> [WHAT THE TASK ASKS]: Leaving the pictures aside, transcribe the data below exactly.

(Data records)
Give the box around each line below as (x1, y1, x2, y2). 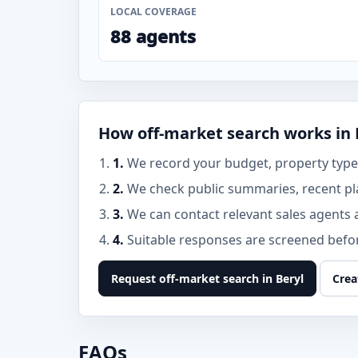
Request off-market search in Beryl (111, 271, 304, 286)
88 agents (110, 24, 196, 48)
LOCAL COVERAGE (110, 5, 197, 18)
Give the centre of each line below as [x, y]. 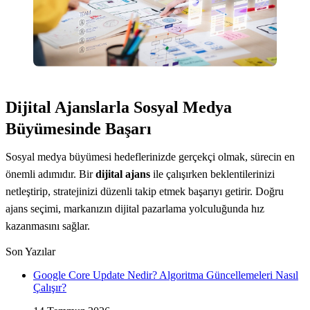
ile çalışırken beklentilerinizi [212, 174]
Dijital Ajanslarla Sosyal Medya [119, 107]
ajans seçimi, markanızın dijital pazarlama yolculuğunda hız [135, 208]
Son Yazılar [30, 251]
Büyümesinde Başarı [79, 128]
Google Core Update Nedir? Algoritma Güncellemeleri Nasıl [166, 275]
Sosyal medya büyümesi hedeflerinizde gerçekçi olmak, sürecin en [150, 156]
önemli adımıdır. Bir [51, 174]
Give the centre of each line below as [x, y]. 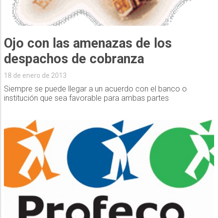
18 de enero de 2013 [35, 76]
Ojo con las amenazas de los [88, 44]
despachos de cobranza [74, 59]
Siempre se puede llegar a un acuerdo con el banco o [95, 89]
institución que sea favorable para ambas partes [86, 98]
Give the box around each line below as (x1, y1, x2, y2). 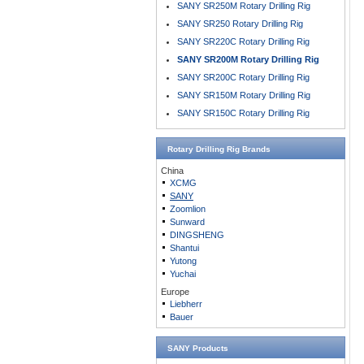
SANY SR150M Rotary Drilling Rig (177, 90, 310, 100)
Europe (161, 287, 189, 297)
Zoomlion (170, 204, 206, 214)
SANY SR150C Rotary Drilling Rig (177, 108, 310, 118)
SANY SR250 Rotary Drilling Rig (177, 19, 303, 28)
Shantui (170, 243, 199, 253)
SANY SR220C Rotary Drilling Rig (177, 37, 310, 46)
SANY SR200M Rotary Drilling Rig (177, 54, 319, 64)

> [COMPLETED EXERCISE]:
Give the box around each line below as (x1, y1, x2, y2). 
Request off-market search in Beryl (111, 271, 304, 286)
88 agents (110, 24, 196, 48)
LOCAL COVERAGE (110, 5, 197, 18)
Give the centre of each line below as [x, y]. 
ile çalışırken beklentilerinizi [212, 174]
Dijital Ajanslarla Sosyal Medya [119, 107]
ajans seçimi, markanızın dijital pazarlama yolculuğunda hız [135, 208]
Son Yazılar [30, 251]
Büyümesinde Başarı [79, 128]
Google Core Update Nedir? Algoritma Güncellemeleri Nasıl [166, 275]
Sosyal medya büyümesi hedeflerinizde gerçekçi olmak, sürecin en [150, 156]
önemli adımıdır. Bir [51, 174]
Give the centre of each line below as [x, y]. 
18 de enero de 2013 [35, 76]
Ojo con las amenazas de los [88, 44]
despachos de cobranza [74, 59]
Siempre se puede llegar a un acuerdo con el banco o [95, 89]
institución que sea favorable para ambas partes [86, 98]
Give the box around each line below as (x1, y1, x2, y2). 
SANY SR150M Rotary Drilling Rig (177, 90, 310, 100)
Europe (161, 287, 189, 297)
Zoomlion (170, 204, 206, 214)
SANY SR150C Rotary Drilling Rig (177, 108, 310, 118)
SANY SR250 Rotary Drilling Rig (177, 19, 303, 28)
Shantui (170, 243, 199, 253)
SANY SR220C Rotary Drilling Rig (177, 37, 310, 46)
SANY SR200M Rotary Drilling Rig (177, 54, 319, 64)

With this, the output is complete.